On July 8, 1941, Law 101 was passed, regulating banking activity in Panama, leaving the Ministerio de Hacienda y Tesoro (Ministry of Finance and Treasury) in charge of controlling the banking system and the Contraloría General de la República (Comptroller General of the Republic) in charge of supervising it. Despite this, activity grew rapidly and without major controls, so the government had to adopt legal measures to avoid financial problems. Thus, Cabinet Decree No. 238 was approved on July 2, 1970, establishing the first Banking Law in that country, which created the Comisión Bancaria Nacional (National Banking Commission) as an entity promoting banking activity in Panama.

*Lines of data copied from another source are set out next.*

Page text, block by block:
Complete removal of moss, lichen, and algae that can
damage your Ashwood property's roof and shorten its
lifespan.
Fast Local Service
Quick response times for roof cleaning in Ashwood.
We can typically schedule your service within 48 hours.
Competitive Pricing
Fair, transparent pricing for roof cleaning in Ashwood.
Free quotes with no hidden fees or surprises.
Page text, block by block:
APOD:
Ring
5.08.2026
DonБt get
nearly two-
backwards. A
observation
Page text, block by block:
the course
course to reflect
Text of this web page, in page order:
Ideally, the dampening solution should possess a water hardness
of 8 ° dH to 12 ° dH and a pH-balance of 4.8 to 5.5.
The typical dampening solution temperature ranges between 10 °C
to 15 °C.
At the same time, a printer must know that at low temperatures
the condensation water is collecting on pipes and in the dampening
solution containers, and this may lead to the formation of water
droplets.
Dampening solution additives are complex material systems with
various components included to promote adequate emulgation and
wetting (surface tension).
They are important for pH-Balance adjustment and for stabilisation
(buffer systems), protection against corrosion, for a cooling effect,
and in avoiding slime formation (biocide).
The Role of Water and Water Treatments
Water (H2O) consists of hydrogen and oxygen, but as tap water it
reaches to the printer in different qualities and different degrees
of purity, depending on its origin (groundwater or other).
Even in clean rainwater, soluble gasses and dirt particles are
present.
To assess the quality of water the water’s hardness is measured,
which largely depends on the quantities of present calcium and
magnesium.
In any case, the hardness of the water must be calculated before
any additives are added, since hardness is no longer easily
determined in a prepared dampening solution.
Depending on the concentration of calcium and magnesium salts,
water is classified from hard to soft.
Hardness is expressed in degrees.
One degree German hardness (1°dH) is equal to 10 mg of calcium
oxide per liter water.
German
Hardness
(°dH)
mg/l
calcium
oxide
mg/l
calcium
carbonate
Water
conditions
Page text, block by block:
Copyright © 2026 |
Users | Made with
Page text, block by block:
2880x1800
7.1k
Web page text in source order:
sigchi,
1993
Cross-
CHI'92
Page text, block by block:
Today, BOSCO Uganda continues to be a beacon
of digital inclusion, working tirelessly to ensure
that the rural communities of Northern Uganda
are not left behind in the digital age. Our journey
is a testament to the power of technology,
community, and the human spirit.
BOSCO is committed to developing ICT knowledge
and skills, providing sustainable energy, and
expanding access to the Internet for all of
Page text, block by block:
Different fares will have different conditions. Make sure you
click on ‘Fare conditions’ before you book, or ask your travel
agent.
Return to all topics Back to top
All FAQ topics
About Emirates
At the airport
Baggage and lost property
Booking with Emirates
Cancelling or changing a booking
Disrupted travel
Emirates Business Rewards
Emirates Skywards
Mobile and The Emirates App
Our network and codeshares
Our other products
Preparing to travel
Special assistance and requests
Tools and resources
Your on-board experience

The Cabinet Decree No. 238 allowed the development of the International Banking Center in Panama City, promoting the arrival of capital from several banks oriented mainly towards financing in Latin America. Since then, Panama has become one of the main financial centers in the region.

It was not until February 26, 1998, that a regulatory body for banking activity was established in Panama, when the Superintendencia de Bancos de Panamá (Superintendency of Banks of Panama) was created.

== List of banks in Panama ==
The following list shows the banks that are registered with the Superintendencia de Bancos de Panamá (Superintendency of Banks of Panama) as of September 2024. Banks operating in Panama are classified into three types: those with a general license, which allows them to conduct both domestic and international operations; those with an international license, which allows them to operate only outside of Panama; and representative offices, which serve as liaison offices without conducting banking activities within the country. An official bank is a bank owned by the Government of Panama.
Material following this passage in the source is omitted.